→ TASK DETAILS: Reproduce only the lines below from the line containing "Organizatori i dodaci" to the line containing "совместным усилиям сотрудникам", exactly as written, with both end lines kept. Omit the pictures.

··· GIVEN INFORMATION

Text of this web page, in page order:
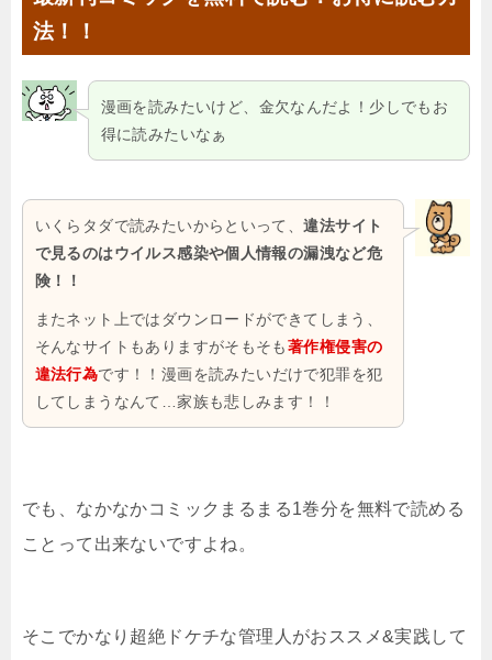
法！！
漫画を読みたいけど、金欠なんだよ！少しでもお
得に読みたいなぁ
いくらタダで読みたいからといって、違法サイト
で見るのはウイルス感染や個人情報の漏洩など危
険！！
またネット上ではダウンロードができてしまう、
そんなサイトもありますがそもそも著作権侵害の
違法行為です！！漫画を読みたいだけで犯罪を犯
してしまうなんて…家族も悲しみます！！
でも、なかなかコミックまるまる1巻分を無料で読める
ことって出来ないですよね。
そこでかなり超絶ドケチな管理人がおススメ&実践して
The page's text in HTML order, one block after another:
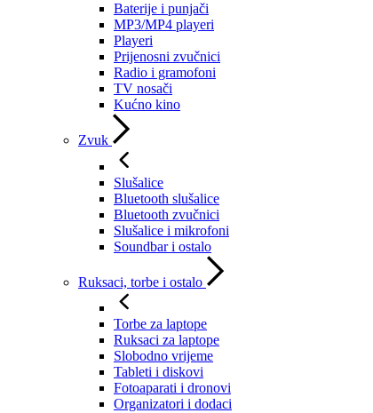
Baterije i punjači
MP3/MP4 playeri
Playeri
Prijenosni zvučnici
Radio i gramofoni
TV nosači
Kućno kino
Zvuk
Slušalice
Bluetooth slušalice
Bluetooth zvučnici
Slušalice i mikrofoni
Soundbar i ostalo
Ruksaci, torbe i ostalo
Torbe za laptope
Ruksaci za laptope
Slobodno vrijeme
Tableti i diskovi
Fotoaparati i dronovi
Organizatori i dodaci
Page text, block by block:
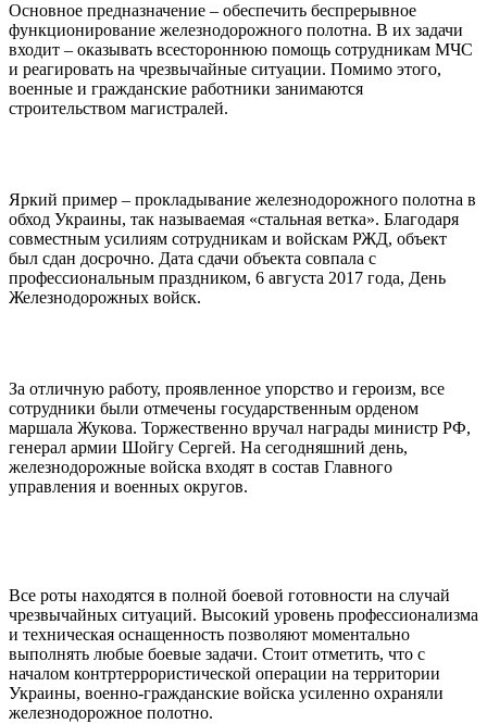
Основное предназначение – обеспечить беспрерывное
функционирование железнодорожного полотна. В их задачи
входит – оказывать всестороннюю помощь сотрудникам МЧС
и реагировать на чрезвычайные ситуации. Помимо этого,
военные и гражданские работники занимаются
строительством магистралей.
Яркий пример – прокладывание железнодорожного полотна в
обход Украины, так называемая «стальная ветка». Благодаря
совместным усилиям сотрудникам и войскам РЖД, объект
был сдан досрочно. Дата сдачи объекта совпала с
профессиональным праздником, 6 августа 2017 года, День
Железнодорожных войск.
За отличную работу, проявленное упорство и героизм, все
сотрудники были отмечены государственным орденом
маршала Жукова. Торжественно вручал награды министр РФ,
генерал армии Шойгу Сергей. На сегодняшний день,
железнодорожные войска входят в состав Главного
управления и военных округов.
Все роты находятся в полной боевой готовности на случай
чрезвычайных ситуаций. Высокий уровень профессионализма
и техническая оснащенность позволяют моментально
выполнять любые боевые задачи. Стоит отметить, что с
началом контртеррористической операции на территории
Украины, военно-гражданские войска усиленно охраняли
железнодорожное полотно.
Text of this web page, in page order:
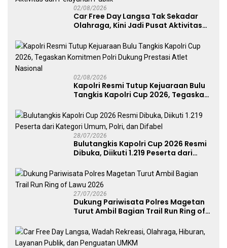
02/08/2026
Car Free Day Langsa Tak Sekadar
Olahraga, Kini Jadi Pusat Aktivitas
02/08/2026
Kapolri Resmi Tutup Kejuaraan Bulu
Tangkis Kapolri Cup 2026, Tegaskan
Atlet Nasional
28/07/2026
Bulutangkis Kapolri Cup 2026 Resmi
Dibuka, Diikuti 1.219 Peserta dari
27/07/2026
Dukung Pariwisata Polres Magetan
Turut Ambil Bagian Trail Run Ring of
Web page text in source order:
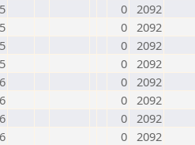
0 2092
0 2092
0 2092
0 2092
0 2092
0 2092
0 2092
0 2092
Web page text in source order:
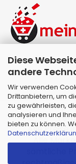
Diese
andere
Wir verwenden
Drittanbietern, um
zu gewährleisten,
analysieren und
bieten zu können.
Webshop
Alle Preise
Alle
sämtliche
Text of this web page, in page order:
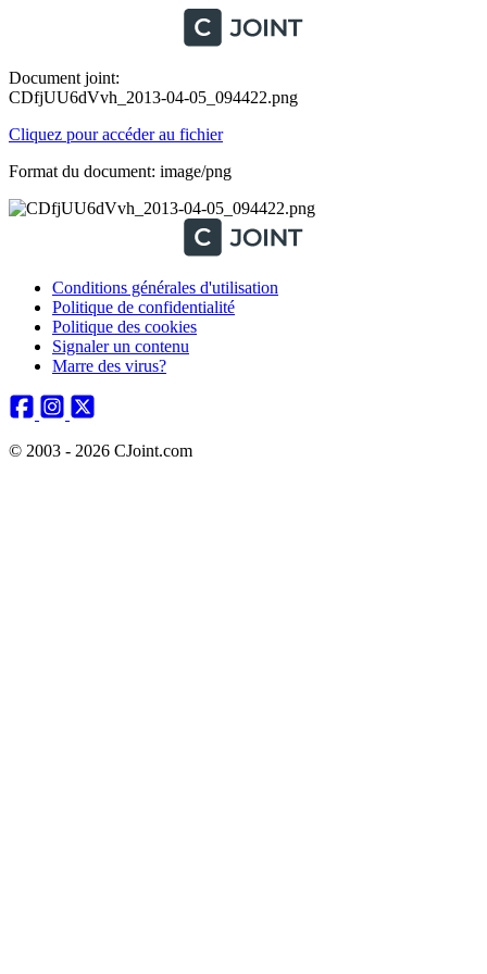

······

→ ANSWER SECTION:
Organizatori i dodaci
Page text, block by block:
Основное предназначение – обеспечить беспрерывное
функционирование железнодорожного полотна. В их задачи
входит – оказывать всестороннюю помощь сотрудникам МЧС
и реагировать на чрезвычайные ситуации. Помимо этого,
военные и гражданские работники занимаются
строительством магистралей.
Яркий пример – прокладывание железнодорожного полотна в
обход Украины, так называемая «стальная ветка». Благодаря
совместным усилиям сотрудникам и войскам РЖД, объект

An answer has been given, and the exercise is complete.